The records:
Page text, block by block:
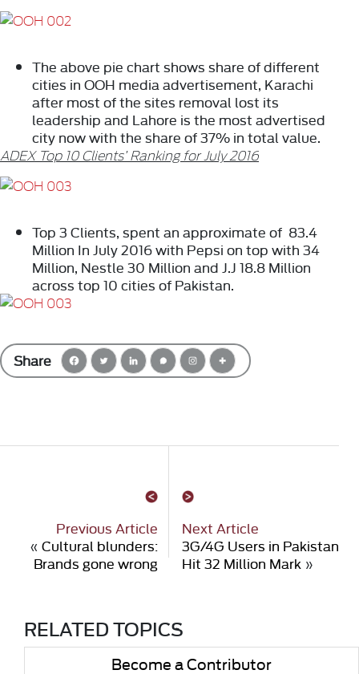
The above pie chart shows share of different
cities in OOH media advertisement, Karachi
after most of the sites removal lost its
leadership and Lahore is the most advertised
city now with the share of 37% in total value.
ADEX Top 10 Clients’ Ranking for July 2016
Top 3 Clients, spent an approximate of 83.4
Million In July 2016 with Pepsi on top with 34
Million, Nestle 30 Million and J.J 18.8 Million
across top 10 cities of Pakistan.
Share
Previous Article
« Cultural blunders:
Brands gone wrong
Next Article
3G/4G Users in Pakistan
Hit 32 Million Mark»
RELATED TOPICS
Become a Contributor
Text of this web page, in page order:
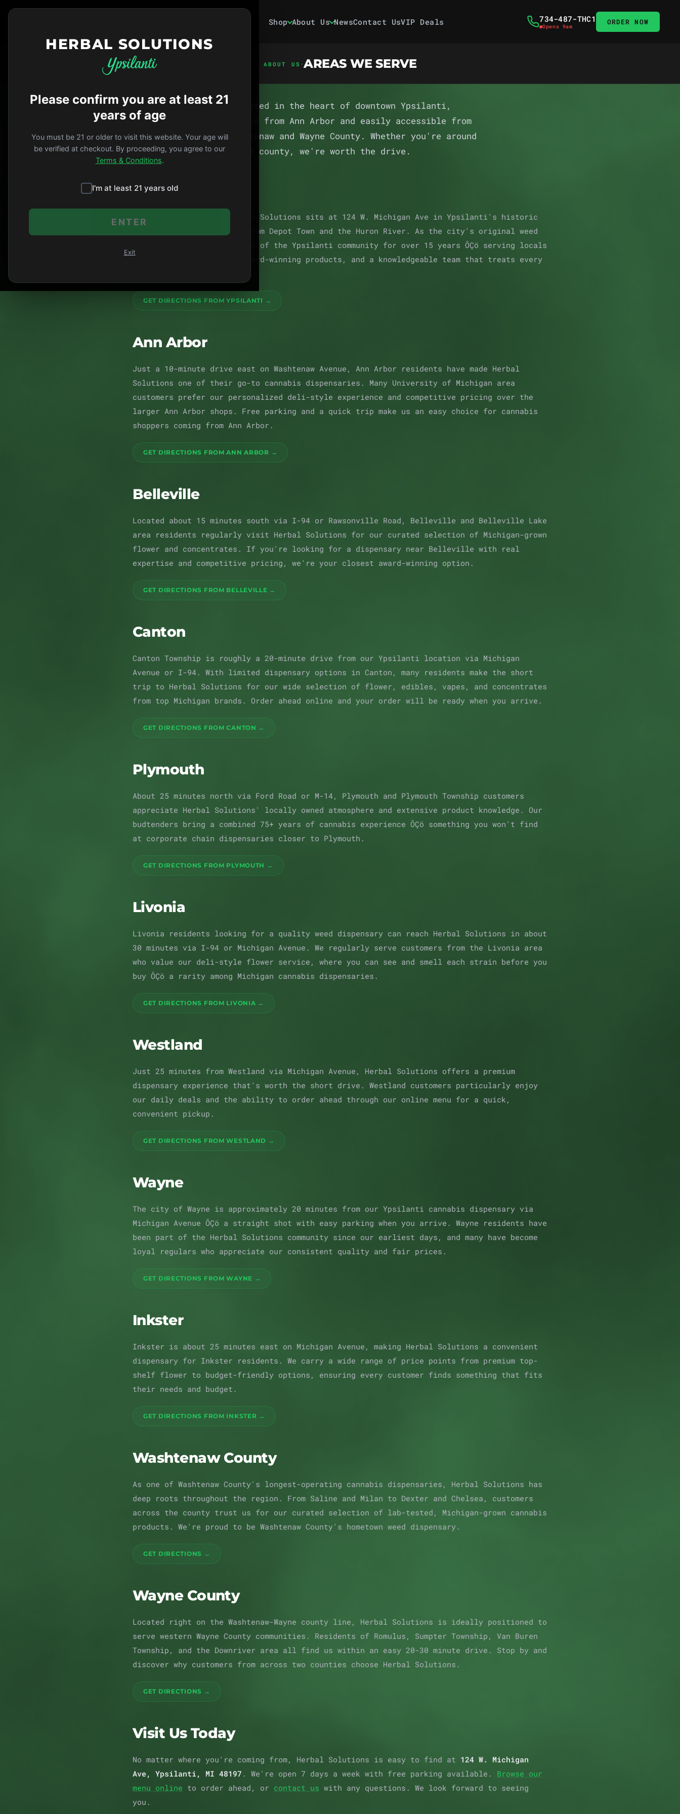
HERBAL SOLUTIONS
Please confirm you are at least 21
years of age
You must be 21 or older to visit this website. Your age will
be verified at checkout. By proceeding, you agree to our
Terms & Conditions.
I'm at least 21 years old
ENTER
Exit
HERBAL SOLUTIONS
Shop About Us NewsContact UsVIP Deals 734-487-THC1
Opens 9am
ORDER NOW
ABOUT US ·AREAS WE SERVE
Herbal Solutions is located in the heart of downtown Ypsilanti,
Michigan ÔÇö just minutes from Ann Arbor and easily accessible from
communities across Washtenaw and Wayne County. Whether you're around
the corner or across the county, we're worth the drive.
Ypsilanti
Our home since 2010. Herbal Solutions sits at 124 W. Michigan Ave in Ypsilanti's historic
downtown district, steps from Depot Town and the Huron River. As the city's original weed
dispensary, we've been part of the Ypsilanti community for over 15 years ÔÇö serving locals
with deli-style flower, award-winning products, and a knowledgeable team that treats every
GET DIRECTIONS FROM YPSILANTI →
Ann Arbor
Just a 10-minute drive east on Washtenaw Avenue, Ann Arbor residents have made Herbal
Solutions one of their go-to cannabis dispensaries. Many University of Michigan area
customers prefer our personalized deli-style experience and competitive pricing over the
larger Ann Arbor shops. Free parking and a quick trip make us an easy choice for cannabis
shoppers coming from Ann Arbor.
GET DIRECTIONS FROM ANN ARBOR →
Belleville
Located about 15 minutes south via I-94 or Rawsonville Road, Belleville and Belleville Lake
area residents regularly visit Herbal Solutions for our curated selection of Michigan-grown
flower and concentrates. If you're looking for a dispensary near Belleville with real
expertise and competitive pricing, we're your closest award-winning option.
GET DIRECTIONS FROM BELLEVILLE →
Canton
Canton Township is roughly a 20-minute drive from our Ypsilanti location via Michigan
Avenue or I-94. With limited dispensary options in Canton, many residents make the short
trip to Herbal Solutions for our wide selection of flower, edibles, vapes, and concentrates
from top Michigan brands. Order ahead online and your order will be ready when you arrive.
GET DIRECTIONS FROM CANTON →
Plymouth
About 25 minutes north via Ford Road or M-14, Plymouth and Plymouth Township customers
appreciate Herbal Solutions' locally owned atmosphere and extensive product knowledge. Our
budtenders bring a combined 75+ years of cannabis experience ÔÇö something you won't find
at corporate chain dispensaries closer to Plymouth.
GET DIRECTIONS FROM PLYMOUTH →
Livonia
Livonia residents looking for a quality weed dispensary can reach Herbal Solutions in about
30 minutes via I-94 or Michigan Avenue. We regularly serve customers from the Livonia area
who value our deli-style flower service, where you can see and smell each strain before you
buy ÔÇö a rarity among Michigan cannabis dispensaries.
GET DIRECTIONS FROM LIVONIA →
Westland
Just 25 minutes from Westland via Michigan Avenue, Herbal Solutions offers a premium
dispensary experience that's worth the short drive. Westland customers particularly enjoy
our daily deals and the ability to order ahead through our online menu for a quick,
convenient pickup.
GET DIRECTIONS FROM WESTLAND →
Wayne
The city of Wayne is approximately 20 minutes from our Ypsilanti cannabis dispensary via
Michigan Avenue ÔÇö a straight shot with easy parking when you arrive. Wayne residents have
been part of the Herbal Solutions community since our earliest days, and many have become
loyal regulars who appreciate our consistent quality and fair prices.
GET DIRECTIONS FROM WAYNE →
Inkster
Inkster is about 25 minutes east on Michigan Avenue, making Herbal Solutions a convenient
dispensary for Inkster residents. We carry a wide range of price points from premium top-
shelf flower to budget-friendly options, ensuring every customer finds something that fits
their needs and budget.
GET DIRECTIONS FROM INKSTER →
Washtenaw County
As one of Washtenaw County's longest-operating cannabis dispensaries, Herbal Solutions has
deep roots throughout the region. From Saline and Milan to Dexter and Chelsea, customers
across the county trust us for our curated selection of lab-tested, Michigan-grown cannabis
products. We're proud to be Washtenaw County's hometown weed dispensary.
GET DIRECTIONS →
Wayne County
Located right on the Washtenaw-Wayne county line, Herbal Solutions is ideally positioned to
serve western Wayne County communities. Residents of Romulus, Sumpter Township, Van Buren
Township, and the Downriver area all find us within an easy 20-30 minute drive. Stop by and
discover why customers from across two counties choose Herbal Solutions.
GET DIRECTIONS →
Visit Us Today
No matter where you're coming from, Herbal Solutions is easy to find at 124 W. Michigan
Ave, Ypsilanti, MI 48197 . We're open 7 days a week with free parking available. Browse our
menu online to order ahead, or contact us with any questions. We look forward to seeing
you.

What to do:
Repeat the entries exactly as they are given, leaving out each image.

Solution to this exercise:
Page text, block by block:
The above pie chart shows share of different
cities in OOH media advertisement, Karachi
after most of the sites removal lost its
leadership and Lahore is the most advertised
city now with the share of 37% in total value.
ADEX Top 10 Clients’ Ranking for July 2016
Top 3 Clients, spent an approximate of 83.4
Million In July 2016 with Pepsi on top with 34
Million, Nestle 30 Million and J.J 18.8 Million
across top 10 cities of Pakistan.
Share
Previous Article
« Cultural blunders:
Brands gone wrong
Next Article
3G/4G Users in Pakistan
Hit 32 Million Mark»
RELATED TOPICS
Become a Contributor
Text of this web page, in page order:
HERBAL SOLUTIONS
Please confirm you are at least 21
years of age
You must be 21 or older to visit this website. Your age will
be verified at checkout. By proceeding, you agree to our
Terms & Conditions.
I'm at least 21 years old
ENTER
Exit
HERBAL SOLUTIONS
Shop About Us NewsContact UsVIP Deals 734-487-THC1
Opens 9am
ORDER NOW
ABOUT US ·AREAS WE SERVE
Herbal Solutions is located in the heart of downtown Ypsilanti,
Michigan ÔÇö just minutes from Ann Arbor and easily accessible from
communities across Washtenaw and Wayne County. Whether you're around
the corner or across the county, we're worth the drive.
Ypsilanti
Our home since 2010. Herbal Solutions sits at 124 W. Michigan Ave in Ypsilanti's historic
downtown district, steps from Depot Town and the Huron River. As the city's original weed
dispensary, we've been part of the Ypsilanti community for over 15 years ÔÇö serving locals
with deli-style flower, award-winning products, and a knowledgeable team that treats every
GET DIRECTIONS FROM YPSILANTI →
Ann Arbor
Just a 10-minute drive east on Washtenaw Avenue, Ann Arbor residents have made Herbal
Solutions one of their go-to cannabis dispensaries. Many University of Michigan area
customers prefer our personalized deli-style experience and competitive pricing over the
larger Ann Arbor shops. Free parking and a quick trip make us an easy choice for cannabis
shoppers coming from Ann Arbor.
GET DIRECTIONS FROM ANN ARBOR →
Belleville
Located about 15 minutes south via I-94 or Rawsonville Road, Belleville and Belleville Lake
area residents regularly visit Herbal Solutions for our curated selection of Michigan-grown
flower and concentrates. If you're looking for a dispensary near Belleville with real
expertise and competitive pricing, we're your closest award-winning option.
GET DIRECTIONS FROM BELLEVILLE →
Canton
Canton Township is roughly a 20-minute drive from our Ypsilanti location via Michigan
Avenue or I-94. With limited dispensary options in Canton, many residents make the short
trip to Herbal Solutions for our wide selection of flower, edibles, vapes, and concentrates
from top Michigan brands. Order ahead online and your order will be ready when you arrive.
GET DIRECTIONS FROM CANTON →
Plymouth
About 25 minutes north via Ford Road or M-14, Plymouth and Plymouth Township customers
appreciate Herbal Solutions' locally owned atmosphere and extensive product knowledge. Our
budtenders bring a combined 75+ years of cannabis experience ÔÇö something you won't find
at corporate chain dispensaries closer to Plymouth.
GET DIRECTIONS FROM PLYMOUTH →
Livonia
Livonia residents looking for a quality weed dispensary can reach Herbal Solutions in about
30 minutes via I-94 or Michigan Avenue. We regularly serve customers from the Livonia area
who value our deli-style flower service, where you can see and smell each strain before you
buy ÔÇö a rarity among Michigan cannabis dispensaries.
GET DIRECTIONS FROM LIVONIA →
Westland
Just 25 minutes from Westland via Michigan Avenue, Herbal Solutions offers a premium
dispensary experience that's worth the short drive. Westland customers particularly enjoy
our daily deals and the ability to order ahead through our online menu for a quick,
convenient pickup.
GET DIRECTIONS FROM WESTLAND →
Wayne
The city of Wayne is approximately 20 minutes from our Ypsilanti cannabis dispensary via
Michigan Avenue ÔÇö a straight shot with easy parking when you arrive. Wayne residents have
been part of the Herbal Solutions community since our earliest days, and many have become
loyal regulars who appreciate our consistent quality and fair prices.
GET DIRECTIONS FROM WAYNE →
Inkster
Inkster is about 25 minutes east on Michigan Avenue, making Herbal Solutions a convenient
dispensary for Inkster residents. We carry a wide range of price points from premium top-
shelf flower to budget-friendly options, ensuring every customer finds something that fits
their needs and budget.
GET DIRECTIONS FROM INKSTER →
Washtenaw County
As one of Washtenaw County's longest-operating cannabis dispensaries, Herbal Solutions has
deep roots throughout the region. From Saline and Milan to Dexter and Chelsea, customers
across the county trust us for our curated selection of lab-tested, Michigan-grown cannabis
products. We're proud to be Washtenaw County's hometown weed dispensary.
GET DIRECTIONS →
Wayne County
Located right on the Washtenaw-Wayne county line, Herbal Solutions is ideally positioned to
serve western Wayne County communities. Residents of Romulus, Sumpter Township, Van Buren
Township, and the Downriver area all find us within an easy 20-30 minute drive. Stop by and
discover why customers from across two counties choose Herbal Solutions.
GET DIRECTIONS →
Visit Us Today
No matter where you're coming from, Herbal Solutions is easy to find at 124 W. Michigan
Ave, Ypsilanti, MI 48197 . We're open 7 days a week with free parking available. Browse our
menu online to order ahead, or contact us with any questions. We look forward to seeing
you.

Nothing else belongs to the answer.